Currently, multiemployer defined benefit pension plans provide 10 million Americans with a lifelong stream of income. Some of these plans face significant financial pressures that jeopardize not only retirees but also the Pension Benefit Guaranty Corporation (PBGC), the federal agency tasked with guaranteeing defined benefit pensions. Perhaps the most critical issue I am currently working on is the effort to preserve the multiemployer pension system so that it fulfills its promise to workers to provide a lifelong stream of retirement income without forcing employers to choose between their business and their employees’ pensions.
How does your “day job” affect your teaching?
In practicing employee benefits law, you work on solving problems your clients bring you that can touch on labor law, tax law, trust and estate law, administrative law or criminal law but often call for the application of common sense and courtesy. For example, a plan that provides for hardship distributions from a 401(k) plan to avoid foreclosure or eviction of a primary residence requires the participant to provide evidence that he or she is facing foreclosure or eviction. Since neither the plan document nor the statute required “imminent” foreclosure to qualify for a distribution, I recommended (in my capacity as fund counsel) that the participant’s appeal be granted and that the administrator cease using such a strict standard. After all, notwithstanding the need for employee benefits lawyers, the real purpose of employee benefits law is to pay benefits, not lawyers.
How do you see the legal profession evolving in the next ten years or so? What does that mean for legal education?

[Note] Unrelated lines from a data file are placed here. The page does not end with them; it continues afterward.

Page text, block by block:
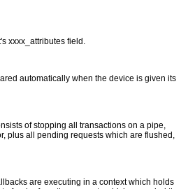
xxxx_attributes field.
automatically when the device is given its
of stopping all transactions on a pipe,
plus all pending requests which are flushed,
are executing in a context which holds
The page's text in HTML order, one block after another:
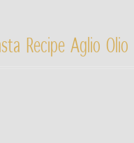
Recipe Aglio
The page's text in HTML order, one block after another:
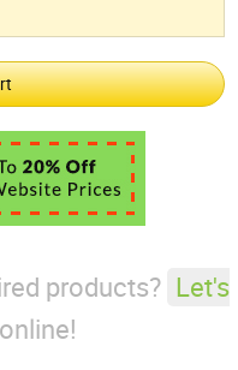
products? Let's
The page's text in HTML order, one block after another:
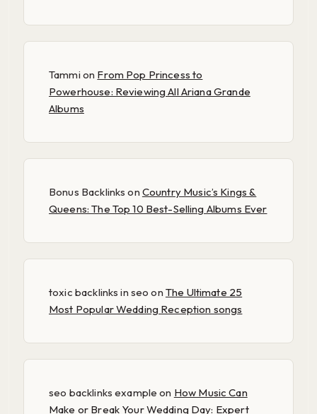
Tammion From Pop Princess to
Powerhouse: Reviewing All Ariana Grande
Albums
Bonus Backlinks on Country Music’s Kings &
Queens: The Top 10 Best-Selling Albums Ever
toxic backlinks in seo on The Ultimate 25
Most Popular Wedding Reception songs
seo backlinks example on How Music Can
Make or Break Your Wedding Day: Expert
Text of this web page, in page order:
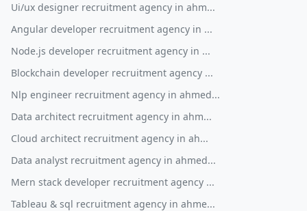
Ui/ux designer recruitment agency in ahm...
Angular developer recruitment agency in ...
Node.js developer recruitment agency in ...
Blockchain developer recruitment agency ...
Nlp engineer recruitment agency in ahmed...
Data architect recruitment agency in ahm...
Cloud architect recruitment agency in ah...
Data analyst recruitment agency in ahmed...
Mern stack developer recruitment agency ...
Tableau & sql recruitment agency in ahme...
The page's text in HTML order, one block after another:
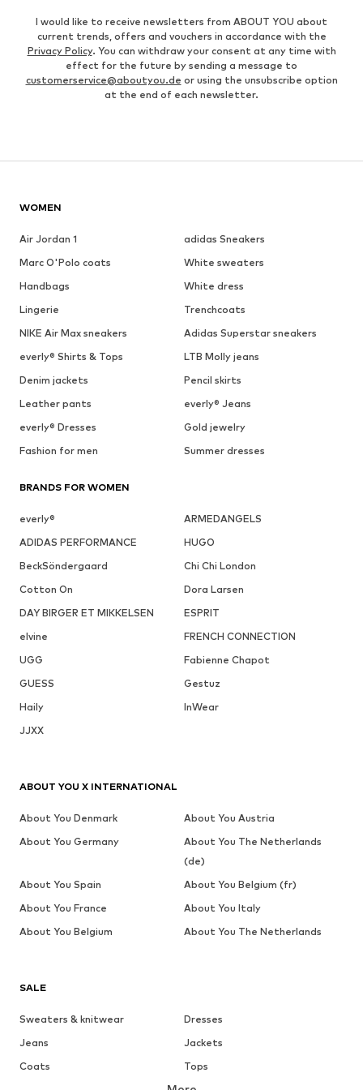
I would like to receive newsletters from ABOUT YOU about
current trends, offers and vouchers in accordance with the
Privacy Policy. You can withdraw your consent at any time with
effect for the future by sending a message to
customerservice@aboutyou.de or using the unsubscribe option
at the end of each newsletter.
WOMEN
Air Jordan 1
adidas Sneakers
Marc O'Polo coats
White sweaters
Handbags
White dress
Lingerie
Trenchcoats
NIKE Air Max sneakers
Adidas Superstar sneakers
everly® Shirts & Tops
LTB Molly jeans
Denim jackets
Pencil skirts
Leather pants
everly® Jeans
everly® Dresses
Gold jewelry
Fashion for men
Summer dresses
BRANDS FOR WOMEN
everly®
ARMEDANGELS
ADIDAS PERFORMANCE
HUGO
BeckSöndergaard
Chi Chi London
Cotton On
Dora Larsen
DAY BIRGER ET MIKKELSEN
ESPRIT
elvine
FRENCH CONNECTION
UGG
Fabienne Chapot
GUESS
Gestuz
Haily
InWear
JJXX
SALE
Sweaters & knitwear
Dresses
Jeans
Jackets
Coats
Tops
ABOUT YOU X INTERNATIONAL
About You Denmark
About You Austria
About You Germany
About You The Netherlands
(de)
About You Spain
About You Belgium (fr)
About You France
About You Italy
About You Belgium
About You The Netherlands
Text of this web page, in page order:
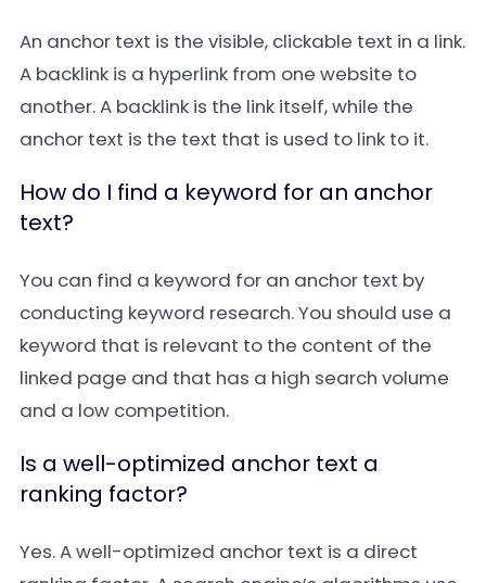
An anchor text is the visible, clickable text in a link.
A backlink is a hyperlink from one website to
another. A backlink is the link itself, while the
anchor text is the text that is used to link to it.
How do I find a keyword for an anchor
text?
You can find a keyword for an anchor text by
conducting keyword research. You should use a
keyword that is relevant to the content of the
linked page and that has a high search volume
and a low competition.
Is a well-optimized anchor text a
ranking factor?
Yes. A well-optimized anchor text is a direct
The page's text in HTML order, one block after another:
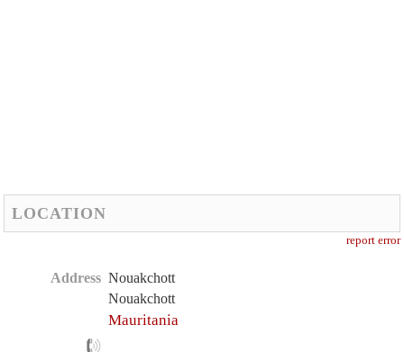
LOCATION
report error
Address Nouakchott
Nouakchott
Mauritania
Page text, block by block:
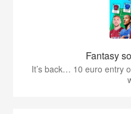
Fantasy
It’s back… 10 euro entry
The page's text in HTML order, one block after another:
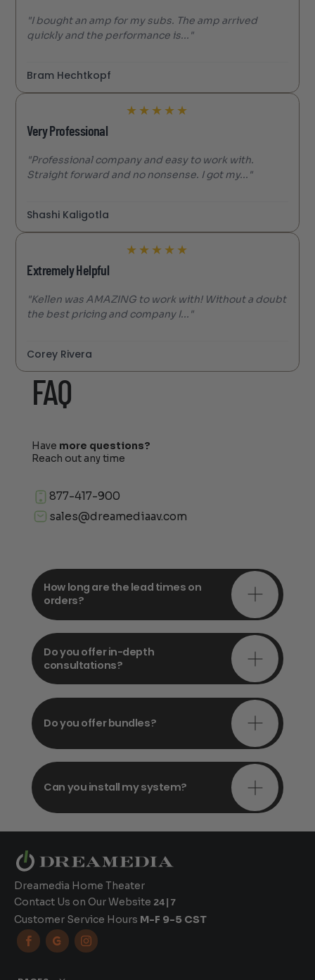
"I bought an amp for my subs. The amp arrived
quickly and the performance is..."
Bram Hechtkopf
★ ★ ★ ★ ★
Very Professional
"Professional company and easy to work with.
Straight forward and no nonsense. I got my..."
Shashi Kaligotla
★ ★ ★ ★ ★
Extremely Helpful
"Kellen was AMAZING to work with! Without a doubt
the best pricing and company I..."
Corey Rivera
FAQ
Have more questions?
Reach out any time
877-417-900
sales@dreamediaav.com
How long are the lead times on
orders?
Do you offer in-depth
consultations?
Do you offer bundles?
Can you install my system?
Dreamedia Home Theater
Contact Us on Our Website 24|7
Customer Service Hours M-F 9-5 CST
  
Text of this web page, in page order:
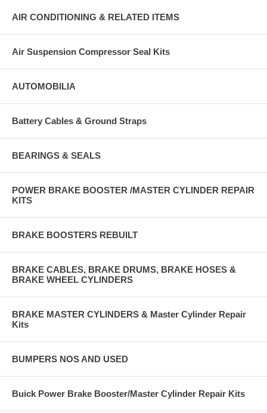
AIR CONDITIONING & RELATED ITEMS
Air Suspension Compressor Seal Kits
AUTOMOBILIA
Battery Cables & Ground Straps
BEARINGS & SEALS
POWER BRAKE BOOSTER /MASTER CYLINDER REPAIR
KITS
BRAKE BOOSTERS REBUILT
BRAKE CABLES, BRAKE DRUMS, BRAKE HOSES &
BRAKE WHEEL CYLINDERS
BRAKE MASTER CYLINDERS & Master Cylinder Repair
Kits
BUMPERS NOS AND USED
Buick Power Brake Booster/Master Cylinder Repair Kits
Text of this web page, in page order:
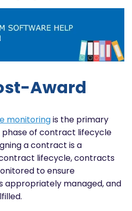
Award
monitoringis the primary
phase of contract lifecycle
a contract is a
lifecycle, contracts
to ensure
appropriately managed, and
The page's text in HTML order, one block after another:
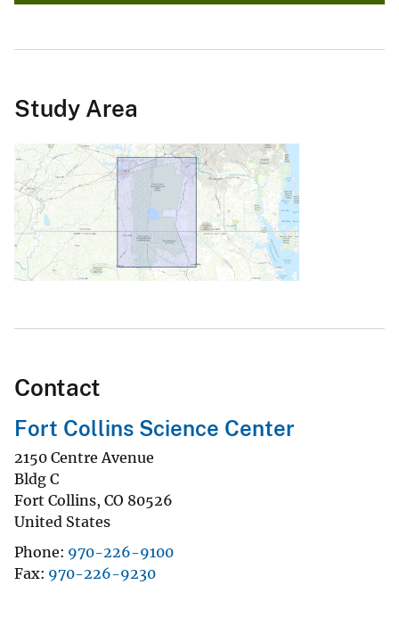
Study Area
Contact
Fort Collins Science Center
2150 Centre Avenue
Bldg C
Fort Collins, CO 80526
United States
Phone 970-226-9100
Fax 970-226-9230
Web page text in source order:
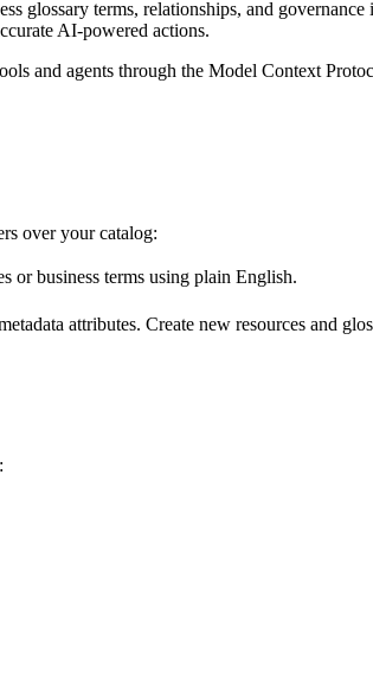
glossary terms, relationships, and
AI-powered actions.
and agents through the Model Context
over your catalog:
or business terms using plain English.
attributes. Create new resources and
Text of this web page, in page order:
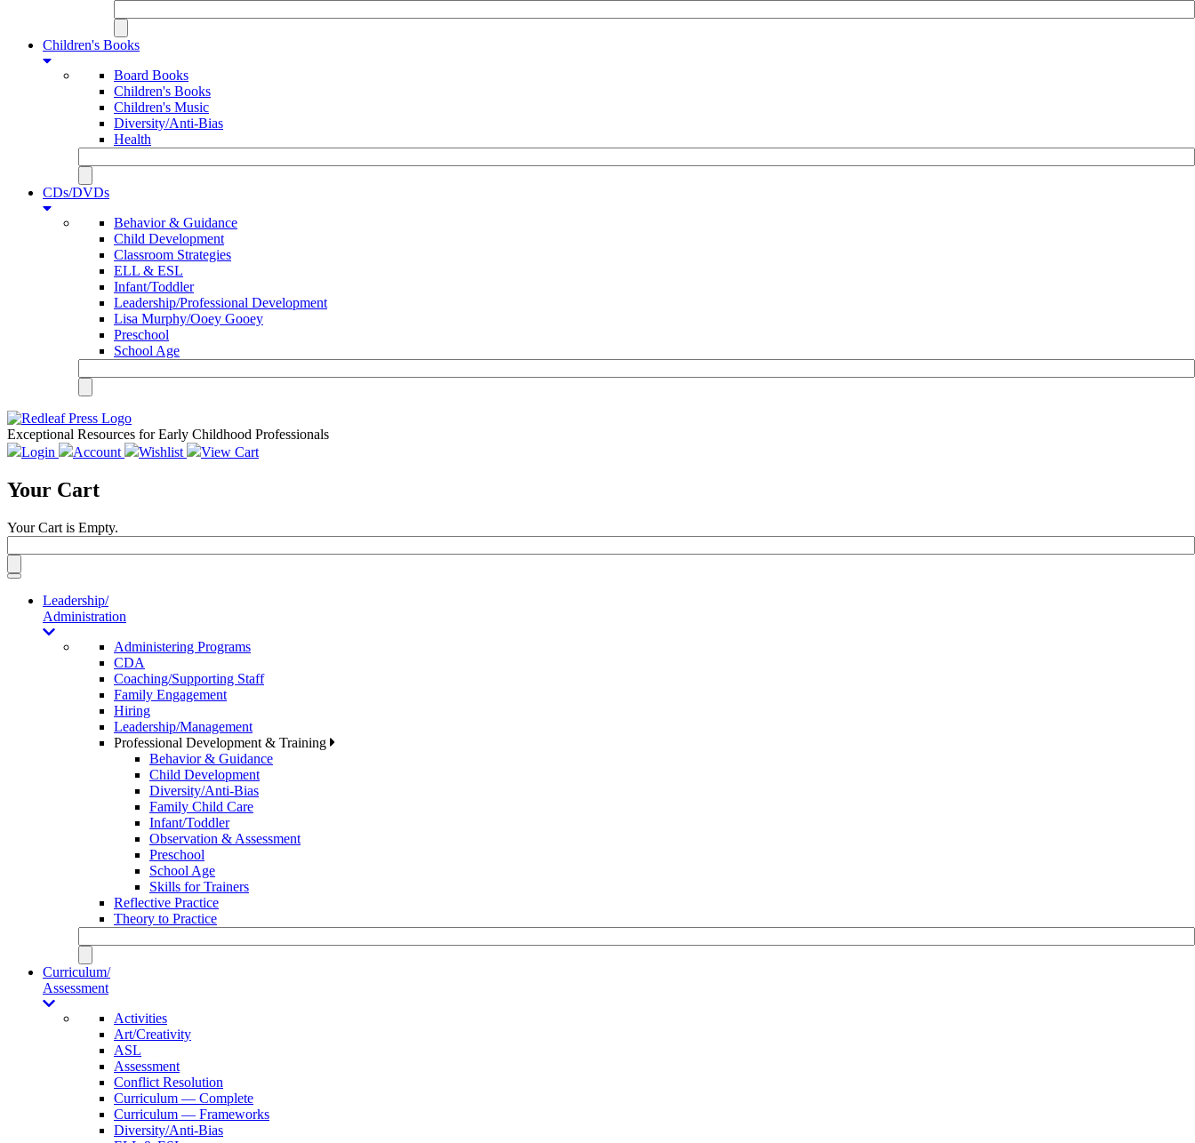
Children's Books
Board Books
Children's Books
Children's Music
Diversity/Anti-Bias
Health
CDs/DVDs
Behavior & Guidance
Child Development
Classroom Strategies
ELL & ESL
Infant/Toddler
Leadership/Professional Development
Lisa Murphy/Ooey Gooey
Preschool
School Age
Exceptional Resources for Early Childhood Professionals
Login
Account Wishlist View Cart
Your Cart
Your Cart is Empty.
Toggle
navigationLeadership/
Administration
Administering Programs
CDA
Coaching/Supporting Staff
Family Engagement
Hiring
Leadership/Management
Professional Development & Training
Behavior & Guidance
Child Development
Diversity/Anti-Bias
Family Child Care
Infant/Toddler
Observation & Assessment
Preschool
School Age
Skills for Trainers
Reflective Practice
Theory to Practice
Curriculum/
Assessment
Activities
Art/Creativity
ASL
Assessment
Conflict Resolution
Curriculum — Complete
Curriculum — Frameworks
Diversity/Anti-Bias
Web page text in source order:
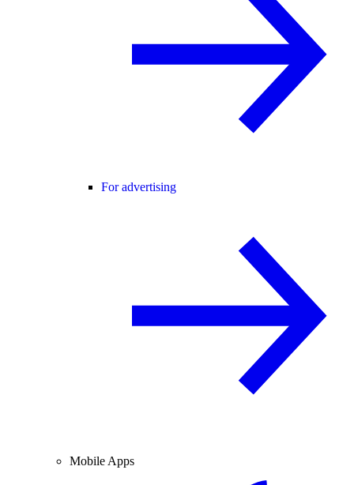
For advertising
Mobile Apps
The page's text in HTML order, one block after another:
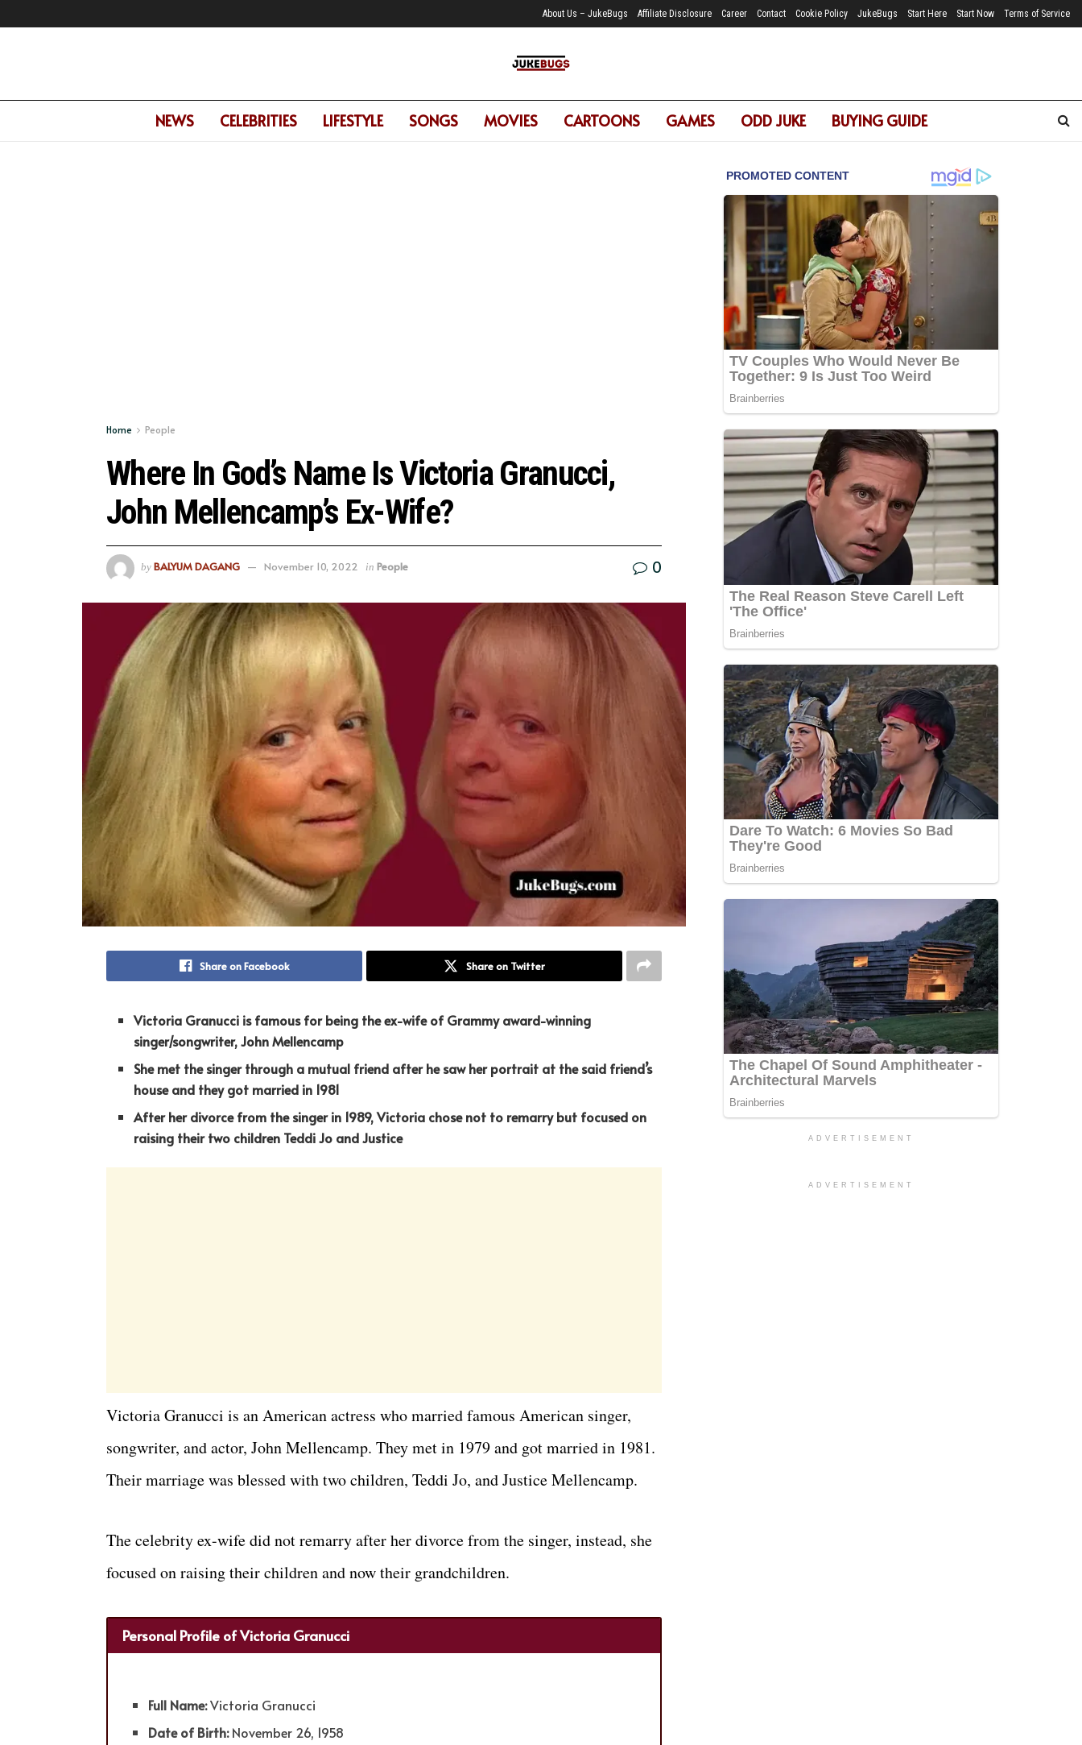
About Us – JukeBugs Affiliate Disclosure Career Contact Cookie Policy JukeBugs Start Here Start Now Terms of Service
NEWS CELEBRITIES LIFESTYLE SONGS MOVIES CARTOONS GAMES ODD JUKE BUYING GUIDE
Home People
Where In God’s Name Is Victoria Granucci,
John Mellencamp’s Ex-Wife?
by BALYUM DAGANG November 10, 2022 in People 0
Share on Facebook Share on Twitter
Victoria Granucci is famous for being the ex-wife of Grammy award-winning
singer/songwriter, John Mellencamp
She met the singer through a mutual friend after he saw her portrait at the said friend’s
house and they got married in 1981
After her divorce from the singer in 1989, Victoria chose not to remarry but focused on
raising their two children Teddi Jo and Justice
Victoria Granucci is an American actress who married famous American singer,
songwriter, and actor, John Mellencamp. They met in 1979 and got married in 1981.
Their marriage was blessed with two children, Teddi Jo, and Justice Mellencamp.
The celebrity ex-wife did not remarry after her divorce from the singer, instead, she
focused on raising their children and now their grandchildren.
Personal Profile of Victoria Granucci
Full Name:Victoria Granucci
Date of Birth:November 26, 1958
ADVERTISEMENT
ADVERTISEMENT

With infrequent use of trials in civil litigation, lawyers will be using new tools and techniques to continue in their role as the leading actors in our culture’s non-violent dispute resolution efforts. Lawyers will be resolving disputes through negotiation, mediation and other forms of ADR. Skills that are now applied to trial and litigation such as research, analysis, oral and written communication will be applied in new forums to do the same work of resolving disputes under the law. In our own lives and in our practice of law, we should, to paraphrase Haile Selassie, endeavor to be more courageous, greater in spirit and larger in outlook to resolve those issues that challenge humanity as we move into the future.